Navan found the first one on a Tuesday. He'd been reviewing the scenario logs—not because anyone asked him to, but because Navan reviewed things the way other people scrolled social media, compulsively and with genuine interest. And there, in the middle of a routine Okta provisioning scenario, was a test case he didn't write.
The agent had generated a sub-scenario: what happens when an Okta provisioning event fires while the Jira twin is mid-restart? A timing edge case. The user gets created in Okta, the SCIM event propagates, but Jira is momentarily unavailable. Does the system retry? Does it drop the event? Does it queue it?
Nobody on the team had thought of this case. The scenario set didn't include it. The NLSpec didn't mention it. The agent had imagined a failure mode that the humans hadn't and had generated a test for it unprompted.
"Jay," Navan said. "The agents are writing test cases."
Jay came over. Read the log. Read it again.
"This isn't in the scenario set," Jay confirmed. "The agent... inferred this edge case from the scenario context and tested for it on its own?"
"It's not just testing for it. Look at the implementation." Navan scrolled down. "It handles the case. Retry with backoff. Event queue with deduplication. The agent imagined the problem and solved it in the same pass."

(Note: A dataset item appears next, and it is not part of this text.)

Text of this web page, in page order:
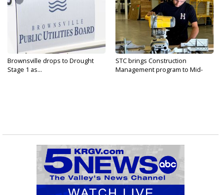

Over the next week, they found more. Dozens of emergent test cases. An agent testing what happens when the Google Drive twin runs out of storage quota during a bulk provisioning. Another agent testing concurrent SCIM updates to the same user from different identity providers. A third agent testing what happens when a Slack channel creation fails silently—no error code, just a timeout.
Edge cases that nobody imagined. Failure modes that hadn't appeared in any specification. The agents were exploring the possibility space around the scenarios, finding the dark corners, and handling what they found there.
Justin's reaction was the quietest form of satisfaction. He nodded. He said "good." He went back to his laptop. For Justin, this was equivalent to a standing ovation.
"The scenarios are growing organically," Navan said later, writing in his notebook. "We plant the seeds—the core scenarios, the user stories, the happy paths. And the agents grow branches we never planned. Edge cases that extend from the trunk like new growth."
"That's a very botanical metaphor for someone who writes Swift," Jay said.
"I contain multitudes."
Jay laughed, which he didn't do often enough in the office. Then he got serious. "We should catalog these. The emergent test cases. If the agents are finding edge cases we missed, those edge cases should feed back into the scenario set. The scenarios should grow from what the agents discover."
"A feedback loop," Navan said.
"A feedback loop. The scenarios teach the agents what to build. The agents teach the scenarios what to test."
Navan wrote that in his notebook. Underlined it. Put a star next to it. Then added a small drawing of a tree with branches spreading in all directions, each branch labeled with a failure mode that nobody had planned for and the agents had found anyway.
The Jira-mid-restart timing case is the kind of bug that would only surface in production at 2 AM on a Friday and would take three days to debug. The agent found it and fixed it in one pass. I am both amazed and slightly threatened.